The above table is also available as a graphic if you don’t have the necessary fonts on your system.

As you can see, although both Japan and South Korea lie within the same time zone, they both name the time zone differently. Also, of great importance, is the fact that Kabul, Afghanistan, lies in a time zone that is 4 hours and 30 minutes ahead of GMT, which is not an hour-divisible value, so server-side application developers should always check the entire value passed to them and not just the hour component.

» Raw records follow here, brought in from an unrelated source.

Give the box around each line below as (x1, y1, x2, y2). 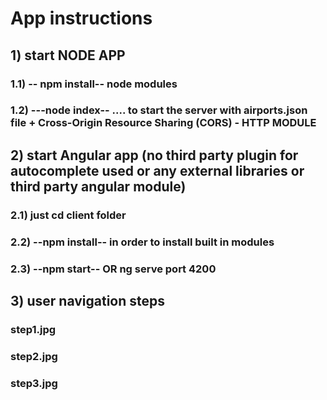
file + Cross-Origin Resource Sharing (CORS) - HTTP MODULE (10, 116, 317, 130)
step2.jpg (10, 349, 58, 363)
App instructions (10, 7, 153, 30)
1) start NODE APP (10, 47, 126, 64)
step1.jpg (10, 322, 57, 336)
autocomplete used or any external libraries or (10, 162, 305, 179)
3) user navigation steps (10, 292, 166, 309)
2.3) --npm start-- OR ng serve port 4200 (10, 262, 217, 276)
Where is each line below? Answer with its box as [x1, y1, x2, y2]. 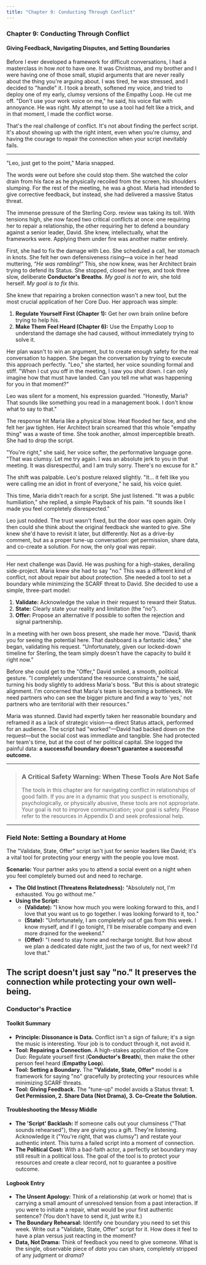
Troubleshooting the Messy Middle [6, 1106, 97, 1114]
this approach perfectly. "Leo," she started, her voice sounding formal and [6, 361, 194, 368]
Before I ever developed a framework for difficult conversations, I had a [6, 58, 187, 65]
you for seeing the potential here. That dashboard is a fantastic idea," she [6, 636, 192, 644]
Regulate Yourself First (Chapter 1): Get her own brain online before [15, 310, 189, 317]
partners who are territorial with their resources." [6, 700, 130, 708]
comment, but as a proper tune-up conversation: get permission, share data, [6, 536, 200, 543]
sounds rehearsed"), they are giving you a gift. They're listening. [15, 1126, 178, 1134]
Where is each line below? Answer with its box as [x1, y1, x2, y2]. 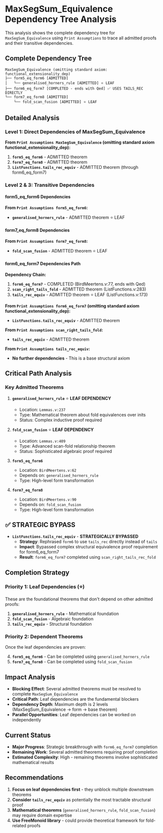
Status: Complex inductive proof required [19, 417, 102, 423]
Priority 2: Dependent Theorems [5, 634, 83, 640]
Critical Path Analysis [5, 369, 72, 378]
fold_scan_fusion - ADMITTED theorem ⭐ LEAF [12, 248, 108, 254]
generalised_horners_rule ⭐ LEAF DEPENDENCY [12, 395, 111, 401]
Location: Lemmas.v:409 [19, 438, 66, 444]
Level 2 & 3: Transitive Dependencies [5, 181, 95, 188]
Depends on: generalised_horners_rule [19, 472, 99, 478]
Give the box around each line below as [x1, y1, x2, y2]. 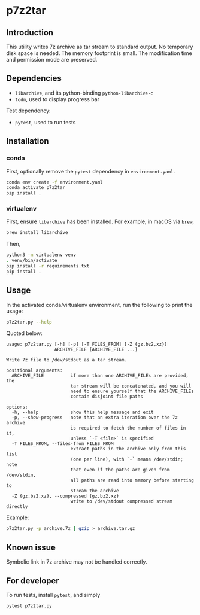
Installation [6, 136, 49, 147]
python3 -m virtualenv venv [6, 252, 77, 258]
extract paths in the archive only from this [70, 446, 186, 452]
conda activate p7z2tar [6, 185, 66, 191]
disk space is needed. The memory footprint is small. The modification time [6, 50, 193, 57]
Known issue [6, 542, 56, 552]
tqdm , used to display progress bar [14, 95, 100, 102]
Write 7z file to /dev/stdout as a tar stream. [6, 357, 128, 363]
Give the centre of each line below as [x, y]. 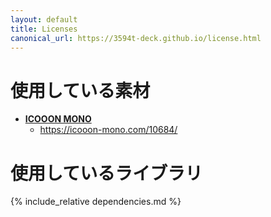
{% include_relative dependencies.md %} [96, 202]
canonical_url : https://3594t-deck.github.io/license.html [136, 38]
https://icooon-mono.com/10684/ [108, 130]
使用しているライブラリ [106, 173]
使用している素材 [80, 90]
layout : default [44, 19]
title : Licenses [44, 29]
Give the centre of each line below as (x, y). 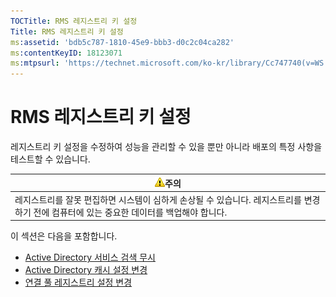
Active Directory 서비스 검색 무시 (90, 257)
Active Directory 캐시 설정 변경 (86, 270)
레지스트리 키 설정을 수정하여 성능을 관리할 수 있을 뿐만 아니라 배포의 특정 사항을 (166, 147)
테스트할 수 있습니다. (50, 159)
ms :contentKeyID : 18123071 (66, 53)
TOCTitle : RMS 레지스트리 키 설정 (74, 21)
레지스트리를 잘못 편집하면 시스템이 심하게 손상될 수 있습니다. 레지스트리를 (158, 199)
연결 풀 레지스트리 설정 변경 (78, 282)
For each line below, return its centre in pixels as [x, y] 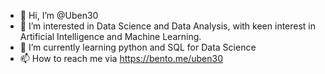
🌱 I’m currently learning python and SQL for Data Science [138, 47]
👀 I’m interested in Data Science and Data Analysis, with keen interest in [168, 26]
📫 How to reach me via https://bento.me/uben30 [121, 58]
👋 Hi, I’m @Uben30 [59, 15]
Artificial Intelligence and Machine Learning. [110, 36]
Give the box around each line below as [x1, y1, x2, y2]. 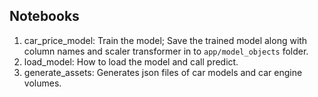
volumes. [23, 77, 62, 89]
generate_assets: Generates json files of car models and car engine [23, 66, 303, 78]
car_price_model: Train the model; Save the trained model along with [23, 34, 308, 46]
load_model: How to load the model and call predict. [23, 55, 239, 68]
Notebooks [9, 8, 80, 25]
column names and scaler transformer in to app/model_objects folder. [23, 45, 309, 57]
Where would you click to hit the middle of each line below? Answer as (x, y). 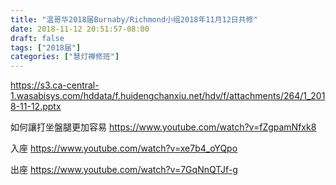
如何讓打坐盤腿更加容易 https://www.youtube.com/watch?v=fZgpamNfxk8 (163, 127)
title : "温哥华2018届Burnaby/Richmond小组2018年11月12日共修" (134, 19)
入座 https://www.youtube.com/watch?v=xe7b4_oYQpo (124, 148)
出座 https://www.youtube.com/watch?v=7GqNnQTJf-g (124, 170)
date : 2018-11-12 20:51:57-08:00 (80, 29)
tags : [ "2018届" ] (46, 47)
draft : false (37, 38)
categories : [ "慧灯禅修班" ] (65, 57)
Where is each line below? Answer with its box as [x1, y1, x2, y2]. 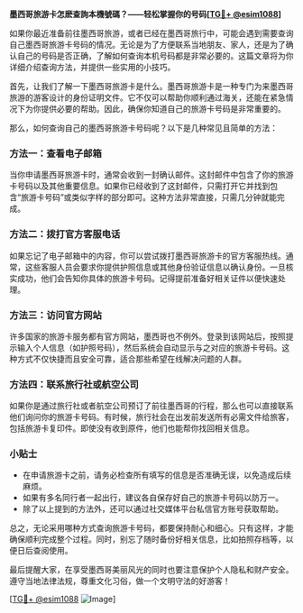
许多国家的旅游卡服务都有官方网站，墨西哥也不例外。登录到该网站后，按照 [9, 331, 286, 342]
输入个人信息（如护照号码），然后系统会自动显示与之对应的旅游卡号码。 [16, 342, 282, 352]
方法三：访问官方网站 [9, 308, 102, 321]
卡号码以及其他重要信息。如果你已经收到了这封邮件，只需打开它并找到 [9, 180, 271, 192]
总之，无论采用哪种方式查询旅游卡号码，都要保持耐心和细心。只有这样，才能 [9, 523, 294, 534]
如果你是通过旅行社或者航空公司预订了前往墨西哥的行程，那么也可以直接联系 [9, 400, 294, 411]
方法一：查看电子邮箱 [9, 147, 102, 160]
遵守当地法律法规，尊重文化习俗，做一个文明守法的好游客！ [9, 576, 231, 587]
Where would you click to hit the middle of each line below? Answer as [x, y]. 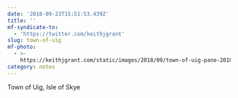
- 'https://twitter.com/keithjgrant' [69, 34]
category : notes [31, 67]
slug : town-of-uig [34, 40]
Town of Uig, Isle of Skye [44, 87]
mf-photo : [22, 47]
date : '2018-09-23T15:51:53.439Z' [58, 14]
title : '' [22, 21]
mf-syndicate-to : [33, 27]
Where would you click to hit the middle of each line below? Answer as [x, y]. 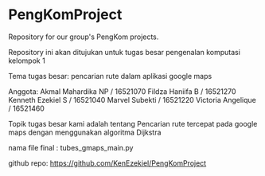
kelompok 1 [27, 61]
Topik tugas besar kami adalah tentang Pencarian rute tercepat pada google [133, 123]
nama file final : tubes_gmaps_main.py [71, 147]
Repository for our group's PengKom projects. [84, 37]
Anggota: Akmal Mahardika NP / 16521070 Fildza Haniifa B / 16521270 [122, 91]
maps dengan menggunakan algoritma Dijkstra [85, 132]
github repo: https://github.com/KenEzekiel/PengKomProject [107, 163]
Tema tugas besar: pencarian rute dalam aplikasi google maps [110, 76]
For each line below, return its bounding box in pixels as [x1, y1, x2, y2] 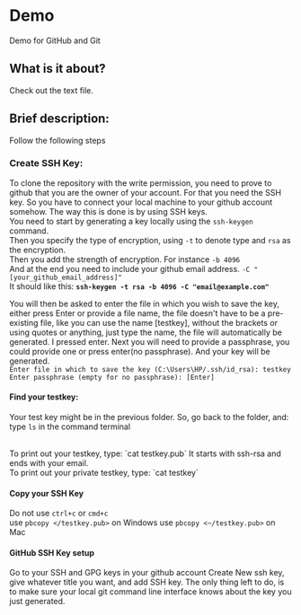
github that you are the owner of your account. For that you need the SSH [9, 187, 281, 198]
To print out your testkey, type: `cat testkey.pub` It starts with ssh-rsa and [9, 448, 281, 459]
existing [9, 317, 39, 328]
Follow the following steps [9, 135, 106, 145]
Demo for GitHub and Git [9, 35, 101, 46]
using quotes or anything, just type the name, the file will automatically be [9, 327, 283, 338]
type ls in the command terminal [9, 421, 131, 432]
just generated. [9, 596, 66, 607]
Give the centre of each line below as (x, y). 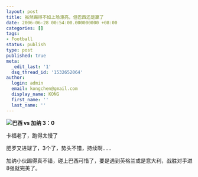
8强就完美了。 (23, 168)
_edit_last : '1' (31, 67)
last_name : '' (29, 105)
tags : (13, 34)
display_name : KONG (35, 94)
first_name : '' (30, 99)
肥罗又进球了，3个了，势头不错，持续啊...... (59, 148)
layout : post (22, 12)
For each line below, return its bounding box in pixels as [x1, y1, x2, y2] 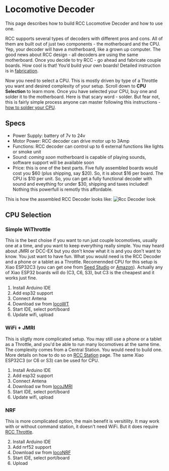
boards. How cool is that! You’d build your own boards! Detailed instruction [5, 62, 160, 68]
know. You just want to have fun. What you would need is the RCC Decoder [5, 253, 161, 260]
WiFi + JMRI [5, 324, 35, 331]
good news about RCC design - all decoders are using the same [5, 52, 139, 58]
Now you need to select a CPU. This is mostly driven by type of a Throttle [5, 77, 158, 83]
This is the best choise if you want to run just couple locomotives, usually [5, 237, 158, 243]
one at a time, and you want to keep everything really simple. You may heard [5, 243, 164, 249]
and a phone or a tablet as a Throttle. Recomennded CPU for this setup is [5, 259, 157, 265]
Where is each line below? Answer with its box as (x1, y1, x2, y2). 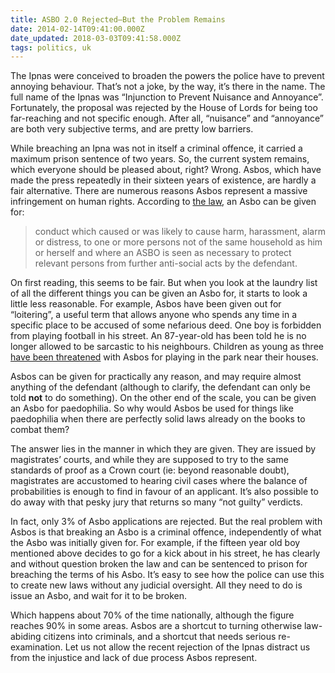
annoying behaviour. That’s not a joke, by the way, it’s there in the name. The (10, 81, 326, 93)
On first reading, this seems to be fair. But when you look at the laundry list (10, 277, 318, 289)
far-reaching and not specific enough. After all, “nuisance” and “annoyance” (10, 112, 325, 125)
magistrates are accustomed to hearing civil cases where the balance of (10, 475, 308, 487)
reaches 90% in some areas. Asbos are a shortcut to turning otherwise (10, 620, 303, 632)
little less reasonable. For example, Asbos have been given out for (10, 298, 282, 310)
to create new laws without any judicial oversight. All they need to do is (10, 579, 303, 591)
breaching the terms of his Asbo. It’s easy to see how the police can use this (10, 569, 325, 581)
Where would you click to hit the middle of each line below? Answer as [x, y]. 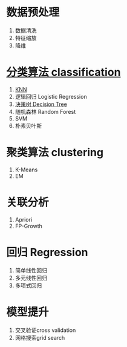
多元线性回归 [31, 278]
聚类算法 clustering [55, 153]
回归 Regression [47, 252]
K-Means [26, 170]
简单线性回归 [31, 270]
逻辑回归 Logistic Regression [51, 96]
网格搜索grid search [40, 337]
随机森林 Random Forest [45, 111]
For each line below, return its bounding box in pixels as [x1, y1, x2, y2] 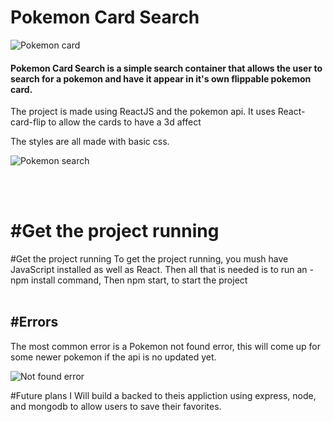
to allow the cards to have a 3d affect [48, 116, 202, 128]
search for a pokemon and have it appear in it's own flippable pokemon [10, 72, 312, 85]
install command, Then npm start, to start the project [31, 274, 248, 286]
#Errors [10, 314, 59, 331]
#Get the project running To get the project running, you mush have [10, 253, 289, 265]
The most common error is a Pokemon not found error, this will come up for [10, 340, 321, 352]
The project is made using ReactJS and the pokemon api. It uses [10, 106, 276, 118]
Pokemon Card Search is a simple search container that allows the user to [10, 62, 323, 74]
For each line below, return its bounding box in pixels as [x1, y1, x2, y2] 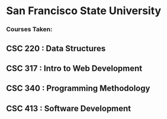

Using the time zones displayed in the above table, the Timezone header passed from a web browser to a web server would be as follows:

  • Dallas (CST and CDT)
    Timezone: -0600 CST Central%20Standard%20Time
    Timezone: -0500 CDT Central%20Daylight%20Time

  • Greenwich (GMT)
    Timezone: +0000 GMT Greenwich%20Mean%20Time

  • Tokyo (JST)
    Timezone: +0900 JST %E6%97%A5%E6%9C%AC%E6%A8%99%E6%BA%96
              %E6%99%82

  • Kabul, Afghanistan (AFT)
    Timezone: +0430 AFT %D9%88%D9%82%D8%AA%20%D8%A7%D9%81%D8
              %BA%D8%A7%D9%86%D8%B3%D8%AA%D8%A7%D9%86

  • Seoul (KST)
    Timezone: +0900 KST %ED%95%9C%EA%B5%AD%ED%91%9C%EC%A4%80
              %EC%8B%9C

  • Berlin (MEZ and MESZ)
    Timezone: +0100 MEZ Mitteleurop%C3%A4ische%20Zeit
    Timezone: +0200 MESZ Mitteleurop%C3%A4ische%20Sommerzeit

Please note that each Timezone string should be sent on one line, regardless of any formatting differences displayed in this document.

There are, of course, far more examples we could cite, but these are representative of the issues that a web browser or web server developer should consider when implementing this standard. The data used in these examples was taken from the web sites for Greenwich Mean Time and IBM’s International Components for Unicode.

Most operating systems already provide these strings as part of their core set of APIs. If they don’t, the web browser is responsible for retrieving these settings from the user through a preference setting.

Of course, it may be possible that some web servers and server-side development environments may need to be revised for this solution to work, but if they have been following the standards put forth by the World Wide Web Consortium (W3C), this shouldn’t be a concern for web site developers (the web server we tested this against was Apache/1.3.27, the version supplied with Mac OS X 10.2.6).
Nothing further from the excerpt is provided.